Batman Begins is a true origin story. Not a detail is glossed over, such as in Tim Burton's first Batman film. Nolan's vision starts with Bruce Wayne as a boy. Attacked by bats on his property, Bruce develops a lifelong fear of the creatures. He becomes even more paranoid about the world around him after witnessing his parents' murder. When a chance to kill the man who committed the crime is foiled years later by local mob boss Carmine Falcone (Tom Wilkinson), Wayne (Bale) disappears to Asia for seven years. There, he meets The League Of Shadows, a group of highly skilled ninjas who claim to influence history by trying to create equilibrium in the world's biggest cities. Wayne trains with League leader Ducard, but when he learns they intend to destroy his hometown, Gotham City, he turns his back on the ninjas, destroying their temple and fleeing for home to fight crime under a new moniker, Batman.

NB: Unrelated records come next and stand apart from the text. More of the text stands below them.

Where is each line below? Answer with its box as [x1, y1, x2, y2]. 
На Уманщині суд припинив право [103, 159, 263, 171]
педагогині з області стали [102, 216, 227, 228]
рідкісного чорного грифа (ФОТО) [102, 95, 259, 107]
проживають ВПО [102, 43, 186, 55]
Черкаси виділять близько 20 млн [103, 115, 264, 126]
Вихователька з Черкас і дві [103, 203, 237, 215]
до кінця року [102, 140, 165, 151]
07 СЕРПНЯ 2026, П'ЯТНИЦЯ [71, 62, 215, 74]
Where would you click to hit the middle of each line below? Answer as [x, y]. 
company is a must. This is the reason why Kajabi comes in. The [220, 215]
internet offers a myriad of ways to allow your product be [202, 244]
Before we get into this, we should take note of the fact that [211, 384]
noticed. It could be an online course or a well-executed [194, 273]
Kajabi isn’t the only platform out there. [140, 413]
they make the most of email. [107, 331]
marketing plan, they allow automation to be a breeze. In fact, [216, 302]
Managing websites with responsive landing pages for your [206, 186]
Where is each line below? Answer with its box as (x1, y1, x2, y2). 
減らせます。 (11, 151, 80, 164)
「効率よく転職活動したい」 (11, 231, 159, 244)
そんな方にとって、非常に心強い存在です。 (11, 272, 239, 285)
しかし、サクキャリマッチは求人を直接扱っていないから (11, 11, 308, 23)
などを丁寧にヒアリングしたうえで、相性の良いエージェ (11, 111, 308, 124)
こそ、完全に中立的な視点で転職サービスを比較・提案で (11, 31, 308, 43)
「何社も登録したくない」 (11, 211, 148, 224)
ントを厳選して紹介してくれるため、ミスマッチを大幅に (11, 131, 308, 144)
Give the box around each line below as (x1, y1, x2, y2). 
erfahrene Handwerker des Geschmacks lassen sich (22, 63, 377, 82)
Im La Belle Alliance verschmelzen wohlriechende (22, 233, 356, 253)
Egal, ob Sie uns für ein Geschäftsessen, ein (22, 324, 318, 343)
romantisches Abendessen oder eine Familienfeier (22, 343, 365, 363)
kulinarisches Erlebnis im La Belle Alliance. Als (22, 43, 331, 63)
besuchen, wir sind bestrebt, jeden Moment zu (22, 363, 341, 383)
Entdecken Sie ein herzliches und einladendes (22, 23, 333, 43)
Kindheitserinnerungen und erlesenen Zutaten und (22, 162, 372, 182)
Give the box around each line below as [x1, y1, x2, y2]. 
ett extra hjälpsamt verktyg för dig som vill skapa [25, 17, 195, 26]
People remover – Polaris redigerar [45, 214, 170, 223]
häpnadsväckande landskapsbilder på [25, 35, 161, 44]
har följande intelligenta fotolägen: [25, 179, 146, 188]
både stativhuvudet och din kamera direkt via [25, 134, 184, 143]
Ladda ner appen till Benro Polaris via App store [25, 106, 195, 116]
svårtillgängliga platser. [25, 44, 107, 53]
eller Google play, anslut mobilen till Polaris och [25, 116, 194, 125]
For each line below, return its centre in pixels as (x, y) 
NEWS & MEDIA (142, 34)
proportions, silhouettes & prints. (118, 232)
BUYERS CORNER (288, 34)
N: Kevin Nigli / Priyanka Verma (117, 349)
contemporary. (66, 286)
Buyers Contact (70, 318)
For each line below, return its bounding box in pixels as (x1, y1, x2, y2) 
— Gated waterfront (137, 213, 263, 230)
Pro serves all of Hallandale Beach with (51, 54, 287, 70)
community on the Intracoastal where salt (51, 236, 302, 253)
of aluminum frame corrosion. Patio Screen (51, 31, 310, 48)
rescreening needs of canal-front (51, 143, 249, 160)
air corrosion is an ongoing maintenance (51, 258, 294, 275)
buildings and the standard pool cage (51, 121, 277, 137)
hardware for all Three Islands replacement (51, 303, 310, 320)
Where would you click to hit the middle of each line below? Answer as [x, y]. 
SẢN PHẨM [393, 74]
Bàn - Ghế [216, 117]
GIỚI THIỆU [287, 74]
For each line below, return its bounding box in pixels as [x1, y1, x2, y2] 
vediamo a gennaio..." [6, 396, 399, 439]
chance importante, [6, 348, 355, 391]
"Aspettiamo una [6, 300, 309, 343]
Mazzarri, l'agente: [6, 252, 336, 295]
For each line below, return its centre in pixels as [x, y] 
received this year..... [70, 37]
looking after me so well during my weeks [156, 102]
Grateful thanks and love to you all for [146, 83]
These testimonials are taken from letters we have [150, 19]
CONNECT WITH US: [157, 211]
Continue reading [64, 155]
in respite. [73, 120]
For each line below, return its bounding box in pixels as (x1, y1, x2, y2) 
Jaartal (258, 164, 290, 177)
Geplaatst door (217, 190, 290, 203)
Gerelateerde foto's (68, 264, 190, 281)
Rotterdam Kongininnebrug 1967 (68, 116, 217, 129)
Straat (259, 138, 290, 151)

I'd love to go into more plot details, but there is just too much going on in this film. In much the same way that Robert Rodriguez's take on Frank Miller's Sin City was like a graphic novel experience, director Christopher Nolan (Memento) one-ups him by presenting much of the back-story like a series of vignettes that actually evoke comic book pages. Nolan aces Batman with such deft accuracy that Warner Bros. better sign him up for another two movies before he gets bored and decides to go back to indie films.
Bale brings to Batman what Kilmer, Clooney and even Keaton couldn't — menace. He's the first truly frightening Batman, but then this movie also features the scariest villain in the history of the franchise, Scarecrow (Cillian Murphy). Bale's dry humour and composure make him a perfect choice for the playboy Wayne. Fans wanted him for years and he doesn't disappoint. Michael Caine nails Alfred, Wayne's ever-present butler, while Gary Oldman is perfectly subtle as Lieut. (and future Commissioner) Jim Gordon. Ms. Tom Cruise, er, Katie Holmes is shockingly not bad as Wayne's lifelong friend, assistant district attorney Rachel Dawes, though some of the development of their relationship makes absolutely no sense at all.
Given some time, Batman Begins will likely outdistance Batman Returns (Burton) as the best ever in the series. But move over Spider-Man: the potential that the key players — Nolan, Bale, Oldman and Caine — have put into place here could make a new series of Batman films the standard against which all future superhero movies are measured.